*** Opening of Raw data ***

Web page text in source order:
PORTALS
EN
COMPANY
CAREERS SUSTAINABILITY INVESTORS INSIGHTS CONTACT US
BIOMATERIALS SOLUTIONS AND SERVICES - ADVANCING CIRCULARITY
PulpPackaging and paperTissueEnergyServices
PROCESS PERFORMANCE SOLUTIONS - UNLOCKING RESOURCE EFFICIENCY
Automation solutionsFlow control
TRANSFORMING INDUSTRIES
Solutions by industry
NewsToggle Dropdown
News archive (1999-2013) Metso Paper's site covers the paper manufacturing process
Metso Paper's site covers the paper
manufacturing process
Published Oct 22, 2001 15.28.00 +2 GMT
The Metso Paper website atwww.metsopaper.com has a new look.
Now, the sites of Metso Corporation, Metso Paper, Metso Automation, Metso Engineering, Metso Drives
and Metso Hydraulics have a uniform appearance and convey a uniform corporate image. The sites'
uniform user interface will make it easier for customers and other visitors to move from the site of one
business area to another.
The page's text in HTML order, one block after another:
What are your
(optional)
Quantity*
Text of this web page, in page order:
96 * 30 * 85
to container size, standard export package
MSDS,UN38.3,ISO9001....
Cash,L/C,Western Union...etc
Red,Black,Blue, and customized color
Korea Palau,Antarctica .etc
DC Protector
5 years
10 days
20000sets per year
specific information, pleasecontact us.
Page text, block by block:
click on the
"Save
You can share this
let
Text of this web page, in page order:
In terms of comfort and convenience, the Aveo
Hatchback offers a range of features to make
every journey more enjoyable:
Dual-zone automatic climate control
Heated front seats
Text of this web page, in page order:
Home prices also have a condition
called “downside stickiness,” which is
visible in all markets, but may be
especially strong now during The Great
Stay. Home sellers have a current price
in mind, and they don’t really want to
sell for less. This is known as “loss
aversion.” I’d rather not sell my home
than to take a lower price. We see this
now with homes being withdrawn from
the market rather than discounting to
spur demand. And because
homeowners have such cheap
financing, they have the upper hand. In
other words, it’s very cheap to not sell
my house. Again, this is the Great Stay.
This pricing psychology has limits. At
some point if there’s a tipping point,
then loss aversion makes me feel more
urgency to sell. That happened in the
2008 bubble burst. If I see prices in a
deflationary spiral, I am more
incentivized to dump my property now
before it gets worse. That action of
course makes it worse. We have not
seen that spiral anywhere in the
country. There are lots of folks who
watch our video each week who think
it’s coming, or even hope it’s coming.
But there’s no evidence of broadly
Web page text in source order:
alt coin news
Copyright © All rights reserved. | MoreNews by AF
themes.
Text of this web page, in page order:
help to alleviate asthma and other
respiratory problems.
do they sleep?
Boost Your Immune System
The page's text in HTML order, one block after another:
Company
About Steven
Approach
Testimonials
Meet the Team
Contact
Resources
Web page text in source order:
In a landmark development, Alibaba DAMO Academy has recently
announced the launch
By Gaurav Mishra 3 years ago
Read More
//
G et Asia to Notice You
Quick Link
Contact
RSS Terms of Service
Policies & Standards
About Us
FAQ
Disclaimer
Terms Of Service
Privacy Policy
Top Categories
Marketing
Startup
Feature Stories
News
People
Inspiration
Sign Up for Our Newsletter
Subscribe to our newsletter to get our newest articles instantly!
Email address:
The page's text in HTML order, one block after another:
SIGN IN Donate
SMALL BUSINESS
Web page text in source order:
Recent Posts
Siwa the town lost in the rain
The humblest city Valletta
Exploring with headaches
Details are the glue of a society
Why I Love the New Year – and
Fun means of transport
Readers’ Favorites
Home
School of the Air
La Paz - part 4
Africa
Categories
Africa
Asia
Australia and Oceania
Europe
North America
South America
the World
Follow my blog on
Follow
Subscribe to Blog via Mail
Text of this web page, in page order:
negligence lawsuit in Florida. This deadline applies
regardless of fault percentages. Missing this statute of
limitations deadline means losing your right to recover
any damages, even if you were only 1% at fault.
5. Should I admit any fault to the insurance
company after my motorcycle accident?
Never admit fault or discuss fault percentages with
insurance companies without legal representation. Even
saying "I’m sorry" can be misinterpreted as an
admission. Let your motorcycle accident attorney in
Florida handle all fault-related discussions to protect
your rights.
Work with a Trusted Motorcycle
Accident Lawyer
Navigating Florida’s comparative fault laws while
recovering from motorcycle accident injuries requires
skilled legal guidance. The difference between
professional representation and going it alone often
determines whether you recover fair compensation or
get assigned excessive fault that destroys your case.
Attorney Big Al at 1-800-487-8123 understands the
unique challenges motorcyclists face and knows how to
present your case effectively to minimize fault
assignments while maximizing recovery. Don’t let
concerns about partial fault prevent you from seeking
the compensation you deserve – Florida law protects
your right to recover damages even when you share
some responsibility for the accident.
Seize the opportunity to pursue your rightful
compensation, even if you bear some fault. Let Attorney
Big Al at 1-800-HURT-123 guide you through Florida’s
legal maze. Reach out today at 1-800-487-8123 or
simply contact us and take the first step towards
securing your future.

*** Close of Raw data ***

Assigned task:
Proceeding from the line containing "seen that spiral anywhere in the" through the line containing "negligence lawsuit in", transcribe the lines above exactly, both end lines included.

Answer box:
seen that spiral anywhere in the
country. There are lots of folks who
watch our video each week who think
it’s coming, or even hope it’s coming.
But there’s no evidence of broadly
Web page text in source order:
alt coin news
Copyright © All rights reserved. | MoreNews by AF
themes.
Text of this web page, in page order:
help to alleviate asthma and other
respiratory problems.
do they sleep?
Boost Your Immune System
The page's text in HTML order, one block after another:
Company
About Steven
Approach
Testimonials
Meet the Team
Contact
Resources
Web page text in source order:
In a landmark development, Alibaba DAMO Academy has recently
announced the launch
By Gaurav Mishra 3 years ago
Read More
//
G et Asia to Notice You
Quick Link
Contact
RSS Terms of Service
Policies & Standards
About Us
FAQ
Disclaimer
Terms Of Service
Privacy Policy
Top Categories
Marketing
Startup
Feature Stories
News
People
Inspiration
Sign Up for Our Newsletter
Subscribe to our newsletter to get our newest articles instantly!
Email address:
The page's text in HTML order, one block after another:
SIGN IN Donate
SMALL BUSINESS
Web page text in source order:
Recent Posts
Siwa the town lost in the rain
The humblest city Valletta
Exploring with headaches
Details are the glue of a society
Why I Love the New Year – and
Fun means of transport
Readers’ Favorites
Home
School of the Air
La Paz - part 4
Africa
Categories
Africa
Asia
Australia and Oceania
Europe
North America
South America
the World
Follow my blog on
Follow
Subscribe to Blog via Mail
Text of this web page, in page order:
negligence lawsuit in Florida. This deadline applies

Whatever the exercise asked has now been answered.